Document analysis in multi-turn conversations — scenario: a user uploads a contract PDF and asks dozens of questions about its content. The document is cached once; each question pays only for its own tokens.
Few-shot learning with examples — when a prompt contains dozens of training examples (e.g., input-output pairs for a specific classification task), those examples can be cached and reused across all subsequent calls.
Retrieval-Augmented Generation (RAG) — RAG systems that inject long knowledge base passages into every prompt can benefit from caching when the same documents are retrieved repeatedly.
Chatbots with long conversation context — in multi-turn conversations, the entire conversation history could potentially be cached, though precise control over the fixed prefix is needed.
Agentic workflows — agent systems in which an agent repeatedly references the same contextual resources (task specifications, tool definitions, rules).

How does it differ from other approaches?

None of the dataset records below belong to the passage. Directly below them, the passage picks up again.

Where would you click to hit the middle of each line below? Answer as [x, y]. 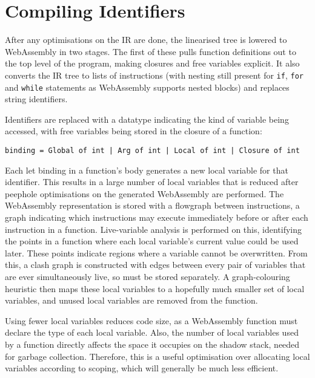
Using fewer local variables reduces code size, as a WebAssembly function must [151, 320]
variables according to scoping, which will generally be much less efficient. [142, 368]
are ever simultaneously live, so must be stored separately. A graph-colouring [148, 276]
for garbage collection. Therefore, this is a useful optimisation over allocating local [157, 356]
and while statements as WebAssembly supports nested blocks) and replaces [147, 87]
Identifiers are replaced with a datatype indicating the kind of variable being [147, 119]
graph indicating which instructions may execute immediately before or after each [157, 217]
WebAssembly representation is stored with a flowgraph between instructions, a [152, 205]
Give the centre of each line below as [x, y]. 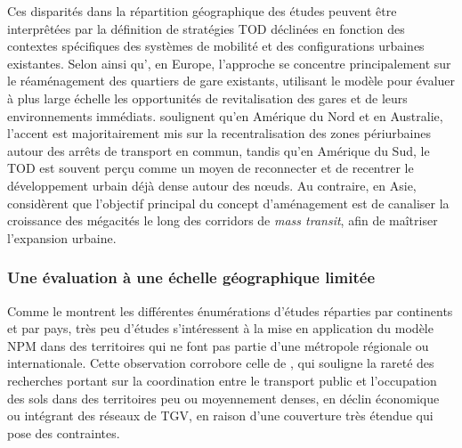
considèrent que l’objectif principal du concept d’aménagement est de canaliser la [228, 203]
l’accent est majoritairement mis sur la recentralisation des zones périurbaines [219, 133]
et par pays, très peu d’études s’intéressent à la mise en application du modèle [220, 328]
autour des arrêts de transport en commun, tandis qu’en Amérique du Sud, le [219, 150]
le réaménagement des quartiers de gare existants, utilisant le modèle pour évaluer [231, 81]
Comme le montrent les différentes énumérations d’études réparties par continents [230, 310]
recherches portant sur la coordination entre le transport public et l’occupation [222, 380]
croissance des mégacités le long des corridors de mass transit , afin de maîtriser [223, 220]
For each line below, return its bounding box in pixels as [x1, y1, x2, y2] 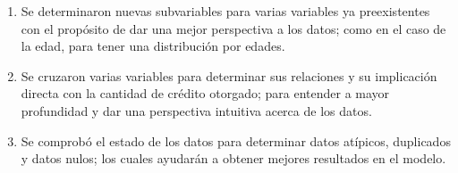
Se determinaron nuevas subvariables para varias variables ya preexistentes [21, 2, 430, 20]
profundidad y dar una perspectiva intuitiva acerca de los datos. [21, 101, 372, 119]
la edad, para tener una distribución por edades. [21, 37, 285, 55]
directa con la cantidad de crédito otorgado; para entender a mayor [21, 84, 390, 103]
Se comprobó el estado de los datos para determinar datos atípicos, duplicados [21, 131, 451, 150]
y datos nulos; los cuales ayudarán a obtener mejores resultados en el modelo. [21, 149, 446, 168]
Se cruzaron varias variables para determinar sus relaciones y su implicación [21, 66, 437, 85]
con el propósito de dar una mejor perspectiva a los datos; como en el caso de [21, 19, 446, 37]
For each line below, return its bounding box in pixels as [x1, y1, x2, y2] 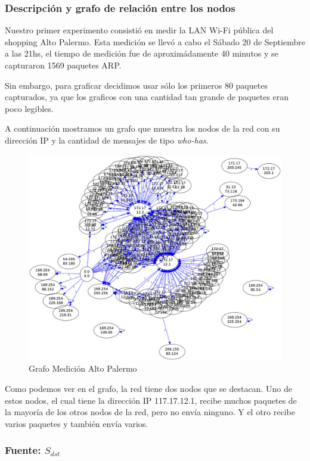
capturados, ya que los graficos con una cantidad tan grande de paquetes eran [5, 91, 289, 103]
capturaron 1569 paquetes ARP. [5, 59, 122, 71]
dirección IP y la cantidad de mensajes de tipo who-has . [5, 133, 209, 146]
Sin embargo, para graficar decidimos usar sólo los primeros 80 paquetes [5, 79, 268, 91]
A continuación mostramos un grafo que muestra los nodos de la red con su [5, 122, 280, 135]
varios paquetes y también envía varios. [5, 417, 148, 429]
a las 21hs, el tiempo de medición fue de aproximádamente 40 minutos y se [5, 47, 278, 60]
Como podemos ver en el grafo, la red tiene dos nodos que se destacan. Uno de [5, 382, 292, 395]
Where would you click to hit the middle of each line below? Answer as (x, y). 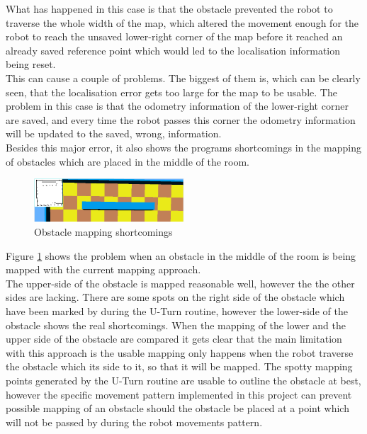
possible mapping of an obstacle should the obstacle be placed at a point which (177, 408)
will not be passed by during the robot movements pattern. (134, 422)
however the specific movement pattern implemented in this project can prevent (179, 394)
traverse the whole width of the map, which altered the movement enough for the (182, 22)
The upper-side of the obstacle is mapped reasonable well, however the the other (180, 283)
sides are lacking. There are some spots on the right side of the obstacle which (175, 297)
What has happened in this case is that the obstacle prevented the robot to (169, 8)
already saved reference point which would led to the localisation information (173, 50)
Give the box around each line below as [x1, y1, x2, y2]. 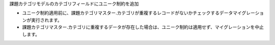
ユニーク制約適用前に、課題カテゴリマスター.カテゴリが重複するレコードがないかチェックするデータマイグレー [22, 10, 256, 16]
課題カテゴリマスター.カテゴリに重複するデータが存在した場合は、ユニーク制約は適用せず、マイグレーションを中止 [22, 24, 264, 30]
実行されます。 [31, 17, 62, 23]
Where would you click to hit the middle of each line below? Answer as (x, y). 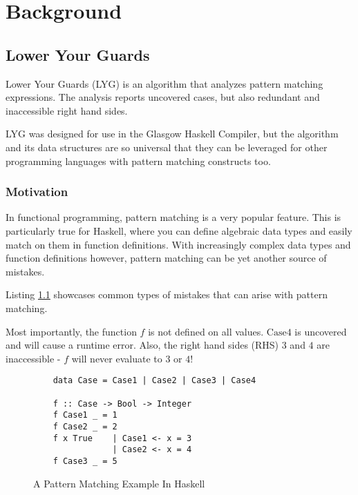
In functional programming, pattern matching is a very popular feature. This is (173, 217)
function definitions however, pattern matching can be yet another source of (166, 258)
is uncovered (321, 331)
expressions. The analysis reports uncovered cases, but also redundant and (163, 97)
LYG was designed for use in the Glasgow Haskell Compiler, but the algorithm (172, 134)
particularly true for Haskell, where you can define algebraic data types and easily (179, 230)
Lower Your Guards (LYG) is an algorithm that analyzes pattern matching (164, 83)
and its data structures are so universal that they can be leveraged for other (167, 147)
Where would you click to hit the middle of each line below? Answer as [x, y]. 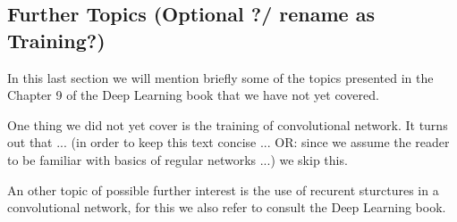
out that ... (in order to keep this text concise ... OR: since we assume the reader [228, 142]
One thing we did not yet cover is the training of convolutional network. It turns [228, 124]
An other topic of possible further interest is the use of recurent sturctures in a [223, 189]
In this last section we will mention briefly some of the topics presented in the [220, 77]
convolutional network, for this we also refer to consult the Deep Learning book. [227, 207]
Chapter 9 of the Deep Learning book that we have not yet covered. [193, 95]
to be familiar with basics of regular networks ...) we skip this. [178, 159]
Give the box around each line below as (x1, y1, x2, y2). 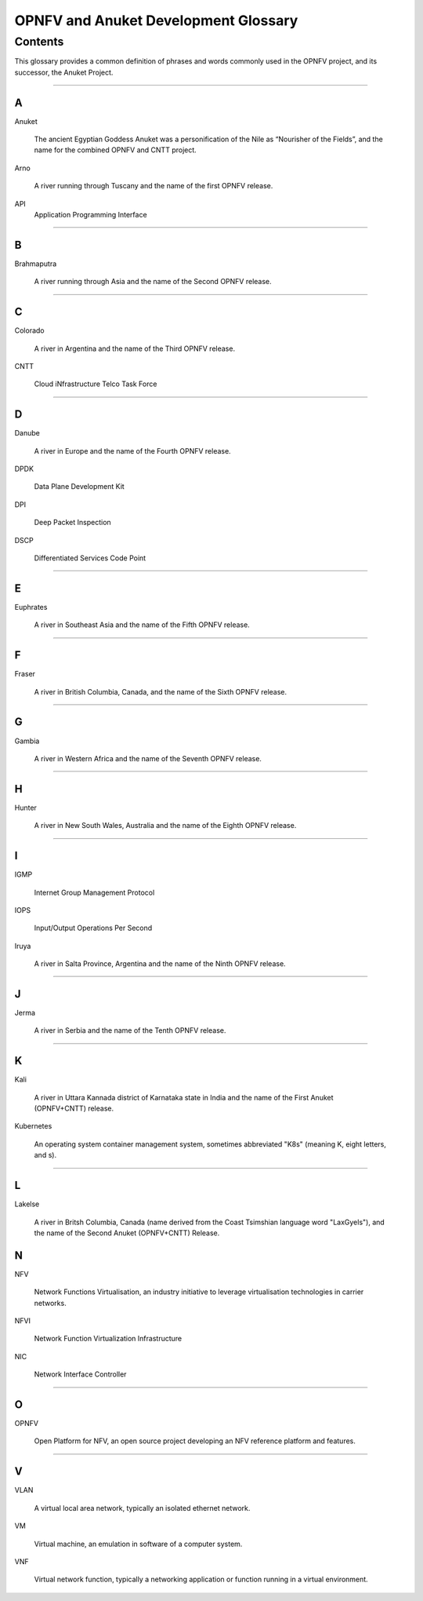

Prompt Caching should be distinguished from several related but different concepts:

vs. semantic caching — Prompt Caching works at the exact token level — it requires an identical prefix byte-for-byte. Semantic caching (e.g., used in tools like GPTCache) works differently: if two queries have similar semantic meaning (but not necessarily identical tokens), it returns a stored response. Semantic caching caches _output_; Prompt Caching caches _internal model computations_.
vs. fine-tuning — Fine-tuning permanently embeds knowledge into model weights, eliminating the need to provide it in the prompt. Prompt Caching does not change the model — knowledge must still be in the prompt, but the cost of providing it is reduced.
vs. conversation history management — Managing conversation history is an application-level decision — what to keep in Context Window and for how long. Prompt Caching is an infrastructure optimization — how to cost-effectively process that context.
vs. RAG — RAG is an information selection strategy (retrieve → inject → generate). Prompt Caching is an execution optimization (if you inject the same documents repeatedly, pay for them once). Both mechanisms can coexist.

Key limitations and challenges

Sensitivity to token order — Even a single change at the beginning of a prompt invalidates the entire cache. Dynamic data (e.g., timestamps, session IDs, system variables) cannot appear in the fixed prefix portion of the prompt.
Cold start — The first API call always pays the full input token price. In scenarios with few calls, savings may be minimal or nonexistent.
Additional storage cost (Google) — Google Gemini charges an hourly storage fee for maintaining the cache. With infrequent calls, the storage cost may exceed the savings from cheaper tokens.
No cache hit guarantee — OpenAI does not guarantee how long a cache will remain active. With irregular traffic or infrastructure changes on their end, the cache may not be available.
Limited control at OpenAI — OpenAI's automatic caching works without developer configuration, which is convenient but prevents explicit control over what is cached and for how long.
Minimum token threshold as a barrier — The requirement of at least 1,024 (or 32,768 for Gemini) tokens means caching is unavailable for short prompts, excluding some use cases.

Why does it matter?

Prompt Caching addresses a real tension that became apparent as long-context models became widespread. Models like Claude 3.5 Sonnet (200,000 tokens) or Gemini 1.5 Pro (1 million tokens) allow loading entire codebases, legal documents, or correspondence histories into a prompt — but each subsequent call with the same context incurs an identical computational and financial cost.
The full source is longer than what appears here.